Output every line of the material exactly.
====== Supplied records ======
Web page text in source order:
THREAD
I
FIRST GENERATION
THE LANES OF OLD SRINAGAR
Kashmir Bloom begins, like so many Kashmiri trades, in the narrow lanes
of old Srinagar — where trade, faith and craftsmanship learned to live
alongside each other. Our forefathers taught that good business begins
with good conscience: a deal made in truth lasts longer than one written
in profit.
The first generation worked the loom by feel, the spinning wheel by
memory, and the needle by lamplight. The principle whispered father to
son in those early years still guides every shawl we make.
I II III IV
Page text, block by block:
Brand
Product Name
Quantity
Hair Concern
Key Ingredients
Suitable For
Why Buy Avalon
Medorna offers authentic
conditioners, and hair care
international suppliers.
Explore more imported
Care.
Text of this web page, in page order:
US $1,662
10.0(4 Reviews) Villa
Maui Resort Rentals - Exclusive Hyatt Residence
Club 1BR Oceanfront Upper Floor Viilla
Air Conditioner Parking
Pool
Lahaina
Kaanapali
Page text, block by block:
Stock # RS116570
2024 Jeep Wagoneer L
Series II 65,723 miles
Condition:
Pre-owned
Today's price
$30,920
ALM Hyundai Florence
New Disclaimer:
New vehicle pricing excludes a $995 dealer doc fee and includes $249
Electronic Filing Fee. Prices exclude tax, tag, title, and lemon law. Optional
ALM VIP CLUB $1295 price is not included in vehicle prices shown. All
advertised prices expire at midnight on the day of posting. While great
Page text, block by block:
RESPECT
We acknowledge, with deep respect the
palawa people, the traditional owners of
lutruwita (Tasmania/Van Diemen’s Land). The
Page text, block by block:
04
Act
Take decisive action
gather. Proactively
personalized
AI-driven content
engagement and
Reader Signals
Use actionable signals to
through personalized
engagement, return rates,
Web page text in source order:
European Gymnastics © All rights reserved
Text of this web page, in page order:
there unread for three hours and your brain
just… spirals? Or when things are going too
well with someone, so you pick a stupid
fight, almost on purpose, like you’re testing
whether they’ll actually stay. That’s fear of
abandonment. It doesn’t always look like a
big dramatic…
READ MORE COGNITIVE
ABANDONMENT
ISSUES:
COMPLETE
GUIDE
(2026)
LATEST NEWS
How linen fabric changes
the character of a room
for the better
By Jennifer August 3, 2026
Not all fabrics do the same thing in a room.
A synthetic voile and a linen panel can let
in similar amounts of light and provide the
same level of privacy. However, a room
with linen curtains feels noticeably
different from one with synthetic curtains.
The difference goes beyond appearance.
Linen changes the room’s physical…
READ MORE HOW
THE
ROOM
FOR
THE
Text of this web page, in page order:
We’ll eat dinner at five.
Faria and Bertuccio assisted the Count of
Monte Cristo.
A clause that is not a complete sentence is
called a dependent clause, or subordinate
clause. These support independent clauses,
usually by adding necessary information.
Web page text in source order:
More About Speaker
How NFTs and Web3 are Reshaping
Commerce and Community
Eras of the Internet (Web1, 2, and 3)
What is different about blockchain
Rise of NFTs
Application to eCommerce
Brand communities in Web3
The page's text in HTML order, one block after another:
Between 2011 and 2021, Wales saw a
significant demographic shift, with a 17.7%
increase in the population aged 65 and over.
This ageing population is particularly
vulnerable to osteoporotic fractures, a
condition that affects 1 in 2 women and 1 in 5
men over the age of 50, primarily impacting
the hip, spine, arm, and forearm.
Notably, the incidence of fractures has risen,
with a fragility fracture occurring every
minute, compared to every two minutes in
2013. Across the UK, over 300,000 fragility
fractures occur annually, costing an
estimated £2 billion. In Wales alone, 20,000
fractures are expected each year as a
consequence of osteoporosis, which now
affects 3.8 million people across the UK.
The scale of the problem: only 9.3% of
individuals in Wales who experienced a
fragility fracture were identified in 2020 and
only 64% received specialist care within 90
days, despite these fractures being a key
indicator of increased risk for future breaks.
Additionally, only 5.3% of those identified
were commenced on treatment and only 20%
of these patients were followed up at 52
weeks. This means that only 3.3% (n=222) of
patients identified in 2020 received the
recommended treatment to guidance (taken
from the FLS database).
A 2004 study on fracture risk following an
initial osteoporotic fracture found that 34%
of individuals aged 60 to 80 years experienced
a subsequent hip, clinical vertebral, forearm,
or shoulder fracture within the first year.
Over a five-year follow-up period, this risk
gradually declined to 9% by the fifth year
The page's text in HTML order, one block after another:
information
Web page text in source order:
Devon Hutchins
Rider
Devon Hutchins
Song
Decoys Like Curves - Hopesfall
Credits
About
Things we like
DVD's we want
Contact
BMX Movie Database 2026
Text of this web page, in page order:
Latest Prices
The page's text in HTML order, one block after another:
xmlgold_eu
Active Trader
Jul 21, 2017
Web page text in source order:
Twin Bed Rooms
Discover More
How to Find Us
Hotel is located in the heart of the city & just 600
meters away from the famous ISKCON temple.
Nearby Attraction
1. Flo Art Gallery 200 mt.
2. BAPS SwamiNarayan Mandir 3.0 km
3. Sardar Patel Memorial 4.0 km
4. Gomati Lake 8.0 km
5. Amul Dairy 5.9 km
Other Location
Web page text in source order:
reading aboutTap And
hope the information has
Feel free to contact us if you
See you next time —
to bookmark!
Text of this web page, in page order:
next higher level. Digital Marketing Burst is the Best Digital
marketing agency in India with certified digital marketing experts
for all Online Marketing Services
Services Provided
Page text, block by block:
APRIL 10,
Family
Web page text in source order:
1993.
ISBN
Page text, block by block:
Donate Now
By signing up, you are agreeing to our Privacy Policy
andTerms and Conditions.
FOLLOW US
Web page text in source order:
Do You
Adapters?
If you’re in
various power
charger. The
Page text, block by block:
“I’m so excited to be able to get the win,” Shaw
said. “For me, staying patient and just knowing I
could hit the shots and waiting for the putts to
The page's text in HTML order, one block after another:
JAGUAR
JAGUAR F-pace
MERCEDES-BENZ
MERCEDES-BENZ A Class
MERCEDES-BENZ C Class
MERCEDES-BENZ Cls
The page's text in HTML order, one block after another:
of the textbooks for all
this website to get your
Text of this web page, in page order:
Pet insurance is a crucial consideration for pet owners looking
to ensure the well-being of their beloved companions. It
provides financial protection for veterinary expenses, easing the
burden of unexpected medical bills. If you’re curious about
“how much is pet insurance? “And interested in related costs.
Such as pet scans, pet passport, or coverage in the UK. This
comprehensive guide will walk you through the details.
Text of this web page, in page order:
======
- [Written response]
Web page text in source order:
THREAD
I
FIRST GENERATION
THE LANES OF OLD SRINAGAR
Kashmir Bloom begins, like so many Kashmiri trades, in the narrow lanes
of old Srinagar — where trade, faith and craftsmanship learned to live
alongside each other. Our forefathers taught that good business begins
with good conscience: a deal made in truth lasts longer than one written
in profit.
The first generation worked the loom by feel, the spinning wheel by
memory, and the needle by lamplight. The principle whispered father to
son in those early years still guides every shawl we make.
I II III IV
Page text, block by block:
Brand
Product Name
Quantity
Hair Concern
Key Ingredients
Suitable For
Why Buy Avalon
Medorna offers authentic
conditioners, and hair care
international suppliers.
Explore more imported
Care.
Text of this web page, in page order:
US $1,662
10.0(4 Reviews) Villa
Maui Resort Rentals - Exclusive Hyatt Residence
Club 1BR Oceanfront Upper Floor Viilla
Air Conditioner Parking
Pool
Lahaina
Kaanapali
Page text, block by block:
Stock # RS116570
2024 Jeep Wagoneer L
Series II 65,723 miles
Condition:
Pre-owned
Today's price
$30,920
ALM Hyundai Florence
New Disclaimer:
New vehicle pricing excludes a $995 dealer doc fee and includes $249
Electronic Filing Fee. Prices exclude tax, tag, title, and lemon law. Optional
ALM VIP CLUB $1295 price is not included in vehicle prices shown. All
advertised prices expire at midnight on the day of posting. While great
Page text, block by block:
RESPECT
We acknowledge, with deep respect the
palawa people, the traditional owners of
lutruwita (Tasmania/Van Diemen’s Land). The
Page text, block by block:
04
Act
Take decisive action
gather. Proactively
personalized
AI-driven content
engagement and
Reader Signals
Use actionable signals to
through personalized
engagement, return rates,
Web page text in source order:
European Gymnastics © All rights reserved
Text of this web page, in page order:
there unread for three hours and your brain
just… spirals? Or when things are going too
well with someone, so you pick a stupid
fight, almost on purpose, like you’re testing
whether they’ll actually stay. That’s fear of
abandonment. It doesn’t always look like a
big dramatic…
READ MORE COGNITIVE
ABANDONMENT
ISSUES:
COMPLETE
GUIDE
(2026)
LATEST NEWS
How linen fabric changes
the character of a room
for the better
By Jennifer August 3, 2026
Not all fabrics do the same thing in a room.
A synthetic voile and a linen panel can let
in similar amounts of light and provide the
same level of privacy. However, a room
with linen curtains feels noticeably
different from one with synthetic curtains.
The difference goes beyond appearance.
Linen changes the room’s physical…
READ MORE HOW
THE
ROOM
FOR
THE
Text of this web page, in page order:
We’ll eat dinner at five.
Faria and Bertuccio assisted the Count of
Monte Cristo.
A clause that is not a complete sentence is
called a dependent clause, or subordinate
clause. These support independent clauses,
usually by adding necessary information.
Web page text in source order:
More About Speaker
How NFTs and Web3 are Reshaping
Commerce and Community
Eras of the Internet (Web1, 2, and 3)
What is different about blockchain
Rise of NFTs
Application to eCommerce
Brand communities in Web3
The page's text in HTML order, one block after another:
Between 2011 and 2021, Wales saw a
significant demographic shift, with a 17.7%
increase in the population aged 65 and over.
This ageing population is particularly
vulnerable to osteoporotic fractures, a
condition that affects 1 in 2 women and 1 in 5
men over the age of 50, primarily impacting
the hip, spine, arm, and forearm.
Notably, the incidence of fractures has risen,
with a fragility fracture occurring every
minute, compared to every two minutes in
2013. Across the UK, over 300,000 fragility
fractures occur annually, costing an
estimated £2 billion. In Wales alone, 20,000
fractures are expected each year as a
consequence of osteoporosis, which now
affects 3.8 million people across the UK.
The scale of the problem: only 9.3% of
individuals in Wales who experienced a
fragility fracture were identified in 2020 and
only 64% received specialist care within 90
days, despite these fractures being a key
indicator of increased risk for future breaks.
Additionally, only 5.3% of those identified
were commenced on treatment and only 20%
of these patients were followed up at 52
weeks. This means that only 3.3% (n=222) of
patients identified in 2020 received the
recommended treatment to guidance (taken
from the FLS database).
A 2004 study on fracture risk following an
initial osteoporotic fracture found that 34%
of individuals aged 60 to 80 years experienced
a subsequent hip, clinical vertebral, forearm,
or shoulder fracture within the first year.
Over a five-year follow-up period, this risk
gradually declined to 9% by the fifth year
The page's text in HTML order, one block after another:
information
Web page text in source order:
Devon Hutchins
Rider
Devon Hutchins
Song
Decoys Like Curves - Hopesfall
Credits
About
Things we like
DVD's we want
Contact
BMX Movie Database 2026
Text of this web page, in page order:
Latest Prices
The page's text in HTML order, one block after another:
xmlgold_eu
Active Trader
Jul 21, 2017
Web page text in source order:
Twin Bed Rooms
Discover More
How to Find Us
Hotel is located in the heart of the city & just 600
meters away from the famous ISKCON temple.
Nearby Attraction
1. Flo Art Gallery 200 mt.
2. BAPS SwamiNarayan Mandir 3.0 km
3. Sardar Patel Memorial 4.0 km
4. Gomati Lake 8.0 km
5. Amul Dairy 5.9 km
Other Location
Web page text in source order:
reading aboutTap And
hope the information has
Feel free to contact us if you
See you next time —
to bookmark!
Text of this web page, in page order:
next higher level. Digital Marketing Burst is the Best Digital
marketing agency in India with certified digital marketing experts
for all Online Marketing Services
Services Provided
Page text, block by block:
APRIL 10,
Family
Web page text in source order:
1993.
ISBN
Page text, block by block:
Donate Now
By signing up, you are agreeing to our Privacy Policy
andTerms and Conditions.
FOLLOW US
Web page text in source order:
Do You
Adapters?
If you’re in
various power
charger. The
Page text, block by block:
“I’m so excited to be able to get the win,” Shaw
said. “For me, staying patient and just knowing I
could hit the shots and waiting for the putts to
The page's text in HTML order, one block after another:
JAGUAR
JAGUAR F-pace
MERCEDES-BENZ
MERCEDES-BENZ A Class
MERCEDES-BENZ C Class
MERCEDES-BENZ Cls
The page's text in HTML order, one block after another:
of the textbooks for all
this website to get your
Text of this web page, in page order:
Pet insurance is a crucial consideration for pet owners looking
to ensure the well-being of their beloved companions. It
provides financial protection for veterinary expenses, easing the
burden of unexpected medical bills. If you’re curious about
“how much is pet insurance? “And interested in related costs.
Such as pet scans, pet passport, or coverage in the UK. This
comprehensive guide will walk you through the details.
Text of this web page, in page order:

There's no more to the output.